Riqueza y pobreza humanas son términos
que guardan estrecha relación con la necesidad mayor o menor de escribir y
leer. Son más pobres los que necesitan muy poco de la lectura, porque eso
significa que los mundos en que habitan requieren pocas palabras para ser
ocupados: quizá sea suficiente conocer nombres y marcas de productos, rutas de
buses, nombres de calles, sin ninguna lógica, para deambular pidiendo limosna
en los semáforos de las grandes ciudades. Entonces se abandona la escuela en
tercero o cuarto grado, porque más allá de estas cosas no se requiere saber leer
instrucciones de uso de alimentos precocidos, ni manuales técnicos de aparatos
tecnológicos, ni novelas, ni periódicos: para saberlo todo están la radio
omnipresente y la televisión que siempre es posible conseguir aunque sea en los
grandes tugurios de Latinoamérica o de Asia. Quienes viven en el entorno de la
riqueza, de la producción de alta tecnología, de los circuitos financieros, de
la vida intelectual requieren, en cambio, altos niveles de capacidad lectora,
pues casi nada en su vida viene sin la mediación de la palabra escrita: hasta
para gustar el alimento es necesario leer antes su nombre en el menú del
restaurante. También los obreros de fábricas robotizadas, los funcionarios de
los bancos, las camareras de los hoteles internacionales de lujo deben leer con
fluidez –y normalmente en más de un idioma– para tener idoneidad mínima en sus
cargos. Pero también deben ser capaces de usar sistemas digitales a través de
computadoras u otros instrumentos y maquinarias para extraer información (leer)

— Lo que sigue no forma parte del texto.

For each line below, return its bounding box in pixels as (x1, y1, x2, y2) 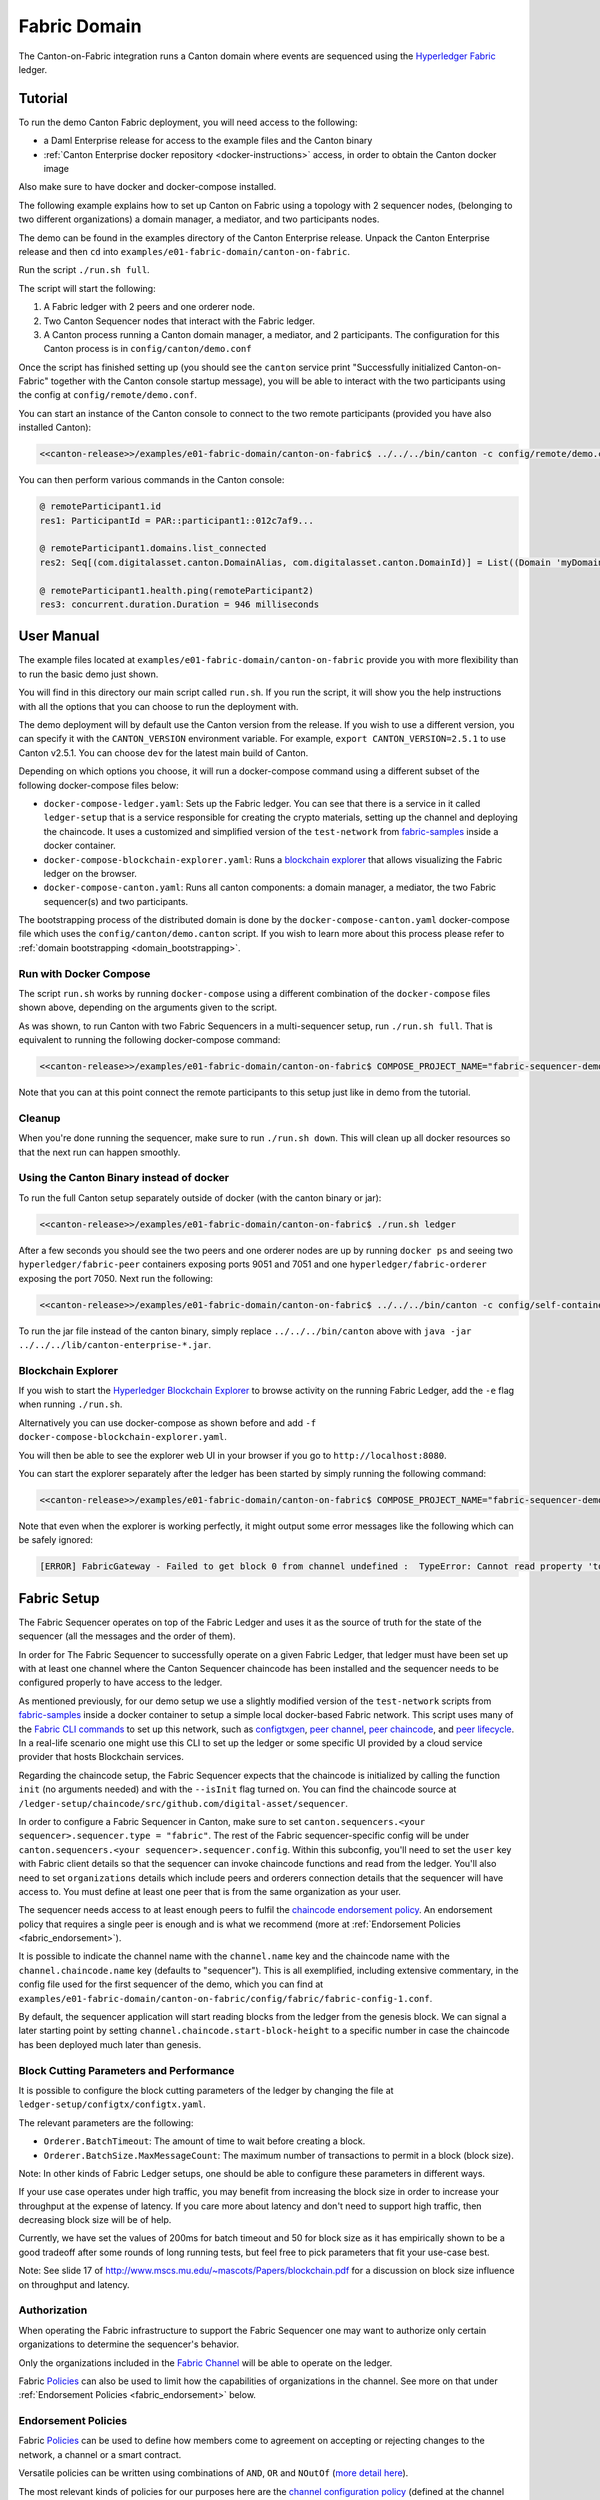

o ingresar datos (escribir). El trabajo en el universo de la riqueza (siempre
relativo y siempre por definir) sustituye la fuerza de las manos con el poder
de las palabras, trabaja con símbolos y obliga a los seres humanos a usar más
su inteligencia que su habilidad motriz. Por el contrario, el trabajo en el
mundo de la pobreza siempre estará más asociado con el músculo que con el
cerebro, con el esfuerzo físico que con el ejercicio mental.
También quienes se esfuerzan más por
comprender su naturaleza y la naturaleza de sus relaciones con el mundo y con
los otros requieren más de la lectura que aquellos que viven solamente en el
momento, pendientes de encontrar lo que su impulso les exige en el instante.
Leen muchos libros quienes no se contentan con leer los mensajes publicitarios
que orientan la moda, el alimento y el amor. Leen historias y novelas quienes
tienen necesidad de llenar su tiempo y su memoria de acontecimientos y relatos
más extensos que el recuerdo de su propia vida. Y si lo hacen, tal vez no sea por
el hecho de que sepan leer, sino porque seguramente desde niños estuvieron
rodeados de esos misteriosos objetos en cuyo interior se sospechaba que podrían
existir secretos maravillosos. Por el contrario leen pocos libros quienes viven
solamente para comprar las cosas que el momento les exige, porque quizá siempre
estuvieron rodeados de anuncios sugestivos y revistas llenas de fórmulas
mágicas para la felicidad.
Este extenso juego de ideas sobre la
lectura y el analfabetismo (que por ningún motivo tiene la intención de ser
tomado como una teoría) lo que pretende mostrar es que lo más importante no es
enseñar las habilidades propias de la lectura, como desciframiento de los
signos convencionales de nuestro abecedario fonético, sino tratar de crear las
múltiples necesidades de la lectura en grupos humanos que hasta ahora no la han
necesitado porque en su entorno no hay libros, no hay empleo de alto nivel
productivo y exigencia educativa y no parece haber interés real de nadie en que
salgan de su ignorancia y su enajenación.